**** LISTED ENTRIES
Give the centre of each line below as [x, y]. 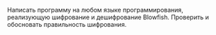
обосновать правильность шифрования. [67, 24]
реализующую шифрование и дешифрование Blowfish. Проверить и [108, 17]
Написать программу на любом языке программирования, [95, 10]
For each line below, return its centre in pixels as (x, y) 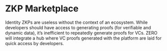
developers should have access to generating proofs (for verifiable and (78, 27)
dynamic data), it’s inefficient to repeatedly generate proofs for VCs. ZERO (82, 33)
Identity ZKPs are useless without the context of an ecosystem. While (77, 22)
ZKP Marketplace (42, 9)
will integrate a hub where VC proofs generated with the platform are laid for (83, 38)
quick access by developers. (35, 43)
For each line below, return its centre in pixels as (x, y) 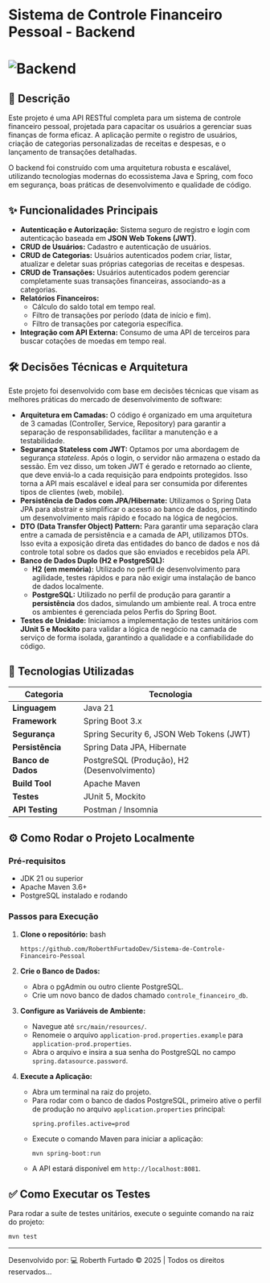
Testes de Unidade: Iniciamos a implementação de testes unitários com (139, 620)
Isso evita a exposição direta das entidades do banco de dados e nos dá (139, 543)
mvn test (23, 1237)
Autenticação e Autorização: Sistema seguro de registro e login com (135, 230)
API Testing (35, 809)
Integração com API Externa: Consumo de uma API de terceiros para (135, 332)
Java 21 (99, 708)
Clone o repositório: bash (63, 934)
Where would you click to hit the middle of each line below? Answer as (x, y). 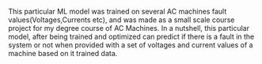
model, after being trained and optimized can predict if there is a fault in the (131, 36)
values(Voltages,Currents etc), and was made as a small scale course (122, 20)
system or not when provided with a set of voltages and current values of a (131, 45)
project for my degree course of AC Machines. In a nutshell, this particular (129, 28)
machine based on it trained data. (63, 53)
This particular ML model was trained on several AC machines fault (118, 11)
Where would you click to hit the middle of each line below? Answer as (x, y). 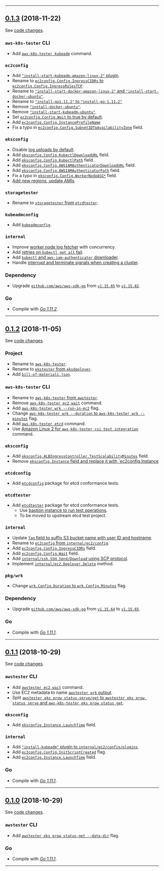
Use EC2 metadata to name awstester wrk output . (62, 692)
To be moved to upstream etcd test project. (63, 516)
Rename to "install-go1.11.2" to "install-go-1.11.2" (67, 102)
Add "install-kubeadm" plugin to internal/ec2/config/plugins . (75, 747)
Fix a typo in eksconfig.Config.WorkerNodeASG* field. (64, 175)
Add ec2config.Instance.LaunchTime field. (54, 757)
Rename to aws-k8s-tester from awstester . (55, 397)
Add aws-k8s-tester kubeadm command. (52, 54)
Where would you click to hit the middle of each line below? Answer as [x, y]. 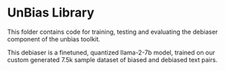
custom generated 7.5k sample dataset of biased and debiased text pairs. [113, 59]
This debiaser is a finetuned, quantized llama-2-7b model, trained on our [111, 52]
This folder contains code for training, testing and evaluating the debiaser [113, 32]
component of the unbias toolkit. [54, 39]
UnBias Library [51, 13]
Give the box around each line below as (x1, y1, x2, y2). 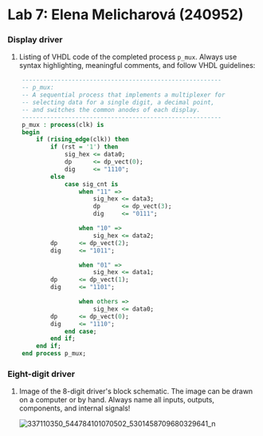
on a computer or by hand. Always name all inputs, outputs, (18, 395, 214, 405)
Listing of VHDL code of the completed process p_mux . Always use (18, 52, 237, 61)
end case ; (64, 327, 97, 335)
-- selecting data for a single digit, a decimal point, (22, 98, 215, 107)
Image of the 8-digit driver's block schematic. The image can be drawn (18, 386, 253, 396)
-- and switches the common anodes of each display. (22, 105, 201, 113)
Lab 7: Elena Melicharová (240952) (7, 6, 244, 24)
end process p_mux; (22, 350, 87, 358)
********
- [PROBLEM STATEMENT] Every record above should come back exactly, but without its pictures.

- [FINISHED EXERCISE]
Give the centre of each line below as [x, y]. 
обосновать правильность шифрования. [67, 24]
реализующую шифрование и дешифрование Blowfish. Проверить и [108, 17]
Написать программу на любом языке программирования, [95, 10]
For each line below, return its centre in pixels as (x, y) 
developers should have access to generating proofs (for verifiable and (78, 27)
dynamic data), it’s inefficient to repeatedly generate proofs for VCs. ZERO (82, 33)
Identity ZKPs are useless without the context of an ecosystem. While (77, 22)
ZKP Marketplace (42, 9)
will integrate a hub where VC proofs generated with the platform are laid for (83, 38)
quick access by developers. (35, 43)
For each line below, return its centre in pixels as (x, y) 
Testes de Unidade: Iniciamos a implementação de testes unitários com (139, 620)
Isso evita a exposição direta das entidades do banco de dados e nos dá (139, 543)
mvn test (23, 1237)
Autenticação e Autorização: Sistema seguro de registro e login com (135, 230)
API Testing (35, 809)
Integração com API Externa: Consumo de uma API de terceiros para (135, 332)
Java 21 (99, 708)
Clone o repositório: bash (63, 934)
Where would you click to hit the middle of each line below? Answer as (x, y). 
model, after being trained and optimized can predict if there is a fault in the (131, 36)
values(Voltages,Currents etc), and was made as a small scale course (122, 20)
system or not when provided with a set of voltages and current values of a (131, 45)
project for my degree course of AC Machines. In a nutshell, this particular (129, 28)
machine based on it trained data. (63, 53)
This particular ML model was trained on several AC machines fault (118, 11)
Where would you click to hit the middle of each line below? Answer as (x, y). 
Use EC2 metadata to name awstester wrk output . (62, 692)
To be moved to upstream etcd test project. (63, 516)
Rename to "install-go1.11.2" to "install-go-1.11.2" (67, 102)
Add "install-kubeadm" plugin to internal/ec2/config/plugins . (75, 747)
Fix a typo in eksconfig.Config.WorkerNodeASG* field. (64, 175)
Add ec2config.Instance.LaunchTime field. (54, 757)
Rename to aws-k8s-tester from awstester . (55, 397)
Add aws-k8s-tester kubeadm command. (52, 54)
Where would you click to hit the middle of each line below? Answer as [x, y]. 
custom generated 7.5k sample dataset of biased and debiased text pairs. [113, 59]
This debiaser is a finetuned, quantized llama-2-7b model, trained on our [111, 52]
This folder contains code for training, testing and evaluating the debiaser [113, 32]
component of the unbias toolkit. [54, 39]
UnBias Library [51, 13]
Give the box around each line below as (x1, y1, x2, y2). 
on a computer or by hand. Always name all inputs, outputs, (18, 395, 214, 405)
Listing of VHDL code of the completed process p_mux . Always use (18, 52, 237, 61)
end case ; (64, 327, 97, 335)
-- selecting data for a single digit, a decimal point, (22, 98, 215, 107)
Image of the 8-digit driver's block schematic. The image can be drawn (18, 386, 253, 396)
-- and switches the common anodes of each display. (22, 105, 201, 113)
Lab 7: Elena Melicharová (240952) (7, 6, 244, 24)
end process p_mux; (22, 350, 87, 358)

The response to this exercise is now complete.